▸ **Problem to work on**
Please reproduce the entries below exactly, leaving the pictures out.

▸ **Data provided**
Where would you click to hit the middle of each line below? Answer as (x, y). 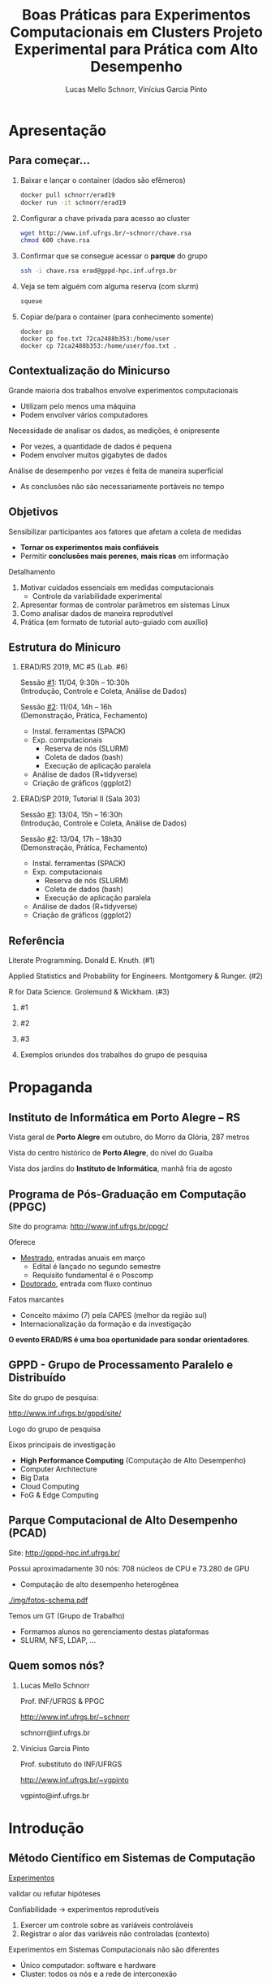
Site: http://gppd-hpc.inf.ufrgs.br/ (64, 1553)
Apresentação (58, 130)
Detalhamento (32, 571)
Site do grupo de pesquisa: (54, 1397)
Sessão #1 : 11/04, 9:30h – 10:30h (75, 683)
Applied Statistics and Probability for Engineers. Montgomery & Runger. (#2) (136, 976)
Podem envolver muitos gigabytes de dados (94, 455)
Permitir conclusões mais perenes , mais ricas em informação (124, 556)
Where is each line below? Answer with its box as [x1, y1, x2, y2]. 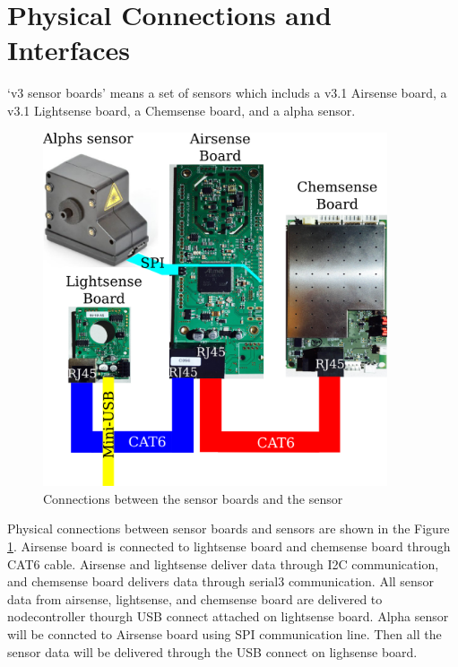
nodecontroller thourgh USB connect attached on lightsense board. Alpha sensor [7, 607, 449, 626]
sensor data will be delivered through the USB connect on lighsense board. [7, 642, 418, 661]
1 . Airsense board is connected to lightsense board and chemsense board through [7, 537, 451, 556]
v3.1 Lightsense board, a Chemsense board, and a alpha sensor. [7, 100, 356, 119]
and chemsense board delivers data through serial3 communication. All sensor [7, 572, 434, 591]
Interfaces [7, 31, 131, 68]
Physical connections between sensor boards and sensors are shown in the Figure [7, 519, 450, 538]
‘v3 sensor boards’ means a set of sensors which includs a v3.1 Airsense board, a [7, 83, 447, 102]
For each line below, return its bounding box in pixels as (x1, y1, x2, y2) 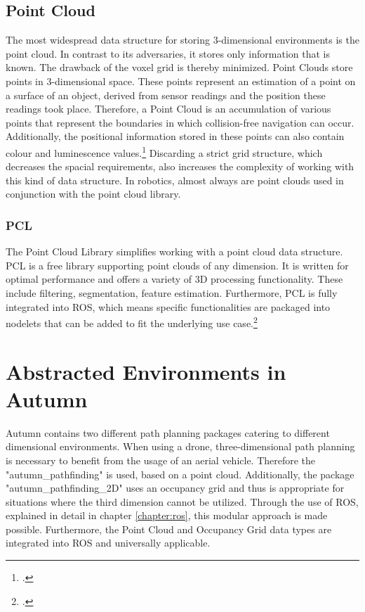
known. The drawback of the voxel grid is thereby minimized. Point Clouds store (6, 60, 353, 75)
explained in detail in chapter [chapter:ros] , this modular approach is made (6, 508, 328, 523)
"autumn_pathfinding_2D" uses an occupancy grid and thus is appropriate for (6, 480, 345, 495)
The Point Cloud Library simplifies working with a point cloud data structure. (6, 244, 343, 259)
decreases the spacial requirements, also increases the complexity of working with (6, 159, 354, 174)
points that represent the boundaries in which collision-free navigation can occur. (6, 115, 354, 129)
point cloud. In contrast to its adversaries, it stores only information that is (6, 46, 330, 60)
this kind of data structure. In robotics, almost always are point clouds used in (6, 172, 344, 187)

▸ **Solution for this task**
Where would you click to hit the middle of each line below? Answer as (x, y). 
Site: http://gppd-hpc.inf.ufrgs.br/ (64, 1553)
Apresentação (58, 130)
Detalhamento (32, 571)
Site do grupo de pesquisa: (54, 1397)
Sessão #1 : 11/04, 9:30h – 10:30h (75, 683)
Applied Statistics and Probability for Engineers. Montgomery & Runger. (#2) (136, 976)
Podem envolver muitos gigabytes de dados (94, 455)
Permitir conclusões mais perenes , mais ricas em informação (124, 556)
Where is each line below? Answer with its box as [x1, y1, x2, y2]. 
nodecontroller thourgh USB connect attached on lightsense board. Alpha sensor [7, 607, 449, 626]
sensor data will be delivered through the USB connect on lighsense board. [7, 642, 418, 661]
1 . Airsense board is connected to lightsense board and chemsense board through [7, 537, 451, 556]
v3.1 Lightsense board, a Chemsense board, and a alpha sensor. [7, 100, 356, 119]
and chemsense board delivers data through serial3 communication. All sensor [7, 572, 434, 591]
Interfaces [7, 31, 131, 68]
Physical connections between sensor boards and sensors are shown in the Figure [7, 519, 450, 538]
‘v3 sensor boards’ means a set of sensors which includs a v3.1 Airsense board, a [7, 83, 447, 102]
For each line below, return its bounding box in pixels as (x1, y1, x2, y2) 
known. The drawback of the voxel grid is thereby minimized. Point Clouds store (6, 60, 353, 75)
explained in detail in chapter [chapter:ros] , this modular approach is made (6, 508, 328, 523)
"autumn_pathfinding_2D" uses an occupancy grid and thus is appropriate for (6, 480, 345, 495)
The Point Cloud Library simplifies working with a point cloud data structure. (6, 244, 343, 259)
decreases the spacial requirements, also increases the complexity of working with (6, 159, 354, 174)
points that represent the boundaries in which collision-free navigation can occur. (6, 115, 354, 129)
point cloud. In contrast to its adversaries, it stores only information that is (6, 46, 330, 60)
this kind of data structure. In robotics, almost always are point clouds used in (6, 172, 344, 187)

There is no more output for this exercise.